> **Records for processing**
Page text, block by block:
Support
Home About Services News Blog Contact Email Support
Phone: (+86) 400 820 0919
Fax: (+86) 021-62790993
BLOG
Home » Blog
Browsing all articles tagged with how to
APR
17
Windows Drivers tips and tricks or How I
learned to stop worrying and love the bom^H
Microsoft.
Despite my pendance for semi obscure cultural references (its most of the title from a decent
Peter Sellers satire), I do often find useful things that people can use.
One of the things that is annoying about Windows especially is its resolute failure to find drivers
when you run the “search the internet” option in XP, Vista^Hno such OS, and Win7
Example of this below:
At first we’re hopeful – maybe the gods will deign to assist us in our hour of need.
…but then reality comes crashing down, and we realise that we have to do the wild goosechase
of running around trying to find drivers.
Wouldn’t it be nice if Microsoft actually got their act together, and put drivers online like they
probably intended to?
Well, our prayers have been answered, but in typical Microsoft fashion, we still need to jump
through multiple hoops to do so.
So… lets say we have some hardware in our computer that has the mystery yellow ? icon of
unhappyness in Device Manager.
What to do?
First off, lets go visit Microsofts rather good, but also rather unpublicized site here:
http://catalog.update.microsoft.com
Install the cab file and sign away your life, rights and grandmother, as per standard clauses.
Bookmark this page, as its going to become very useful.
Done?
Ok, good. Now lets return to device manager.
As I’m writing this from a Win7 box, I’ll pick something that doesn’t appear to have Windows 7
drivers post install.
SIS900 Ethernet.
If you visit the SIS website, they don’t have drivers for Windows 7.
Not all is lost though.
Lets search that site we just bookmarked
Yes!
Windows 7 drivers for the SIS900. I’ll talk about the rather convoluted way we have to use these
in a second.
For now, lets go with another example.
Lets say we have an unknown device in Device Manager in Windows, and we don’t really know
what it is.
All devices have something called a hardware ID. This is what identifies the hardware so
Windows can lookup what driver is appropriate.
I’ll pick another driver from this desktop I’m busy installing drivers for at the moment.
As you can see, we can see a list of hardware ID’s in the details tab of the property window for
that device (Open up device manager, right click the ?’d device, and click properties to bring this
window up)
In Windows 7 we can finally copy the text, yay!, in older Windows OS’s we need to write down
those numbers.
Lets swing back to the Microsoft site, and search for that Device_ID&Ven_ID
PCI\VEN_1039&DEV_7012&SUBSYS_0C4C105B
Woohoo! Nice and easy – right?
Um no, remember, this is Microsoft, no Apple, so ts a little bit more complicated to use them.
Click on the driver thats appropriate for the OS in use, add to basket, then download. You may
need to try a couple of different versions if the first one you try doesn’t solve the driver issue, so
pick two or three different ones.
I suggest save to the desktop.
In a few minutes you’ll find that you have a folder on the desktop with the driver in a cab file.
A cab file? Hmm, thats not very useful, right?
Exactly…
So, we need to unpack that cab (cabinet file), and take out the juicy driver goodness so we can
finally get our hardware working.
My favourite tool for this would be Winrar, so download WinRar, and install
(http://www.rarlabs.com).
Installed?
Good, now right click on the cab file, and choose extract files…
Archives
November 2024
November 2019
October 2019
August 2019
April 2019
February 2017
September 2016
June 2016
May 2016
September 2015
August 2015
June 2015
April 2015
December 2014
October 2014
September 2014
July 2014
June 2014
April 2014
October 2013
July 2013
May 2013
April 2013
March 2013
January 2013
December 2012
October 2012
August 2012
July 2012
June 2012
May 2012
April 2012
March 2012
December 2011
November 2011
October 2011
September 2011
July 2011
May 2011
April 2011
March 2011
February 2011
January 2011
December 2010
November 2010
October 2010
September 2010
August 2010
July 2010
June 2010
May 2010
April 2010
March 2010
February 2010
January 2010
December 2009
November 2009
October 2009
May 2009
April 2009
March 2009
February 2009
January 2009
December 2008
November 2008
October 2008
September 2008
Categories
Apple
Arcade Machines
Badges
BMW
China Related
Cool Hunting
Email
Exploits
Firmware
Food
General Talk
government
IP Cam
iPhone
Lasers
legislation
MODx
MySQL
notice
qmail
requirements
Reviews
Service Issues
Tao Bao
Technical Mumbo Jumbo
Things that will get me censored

> **Exercise directions**
What number of lines in the listing contain the word "October"? Supply the number with no accompanying text.

> **Output of the exercise**
8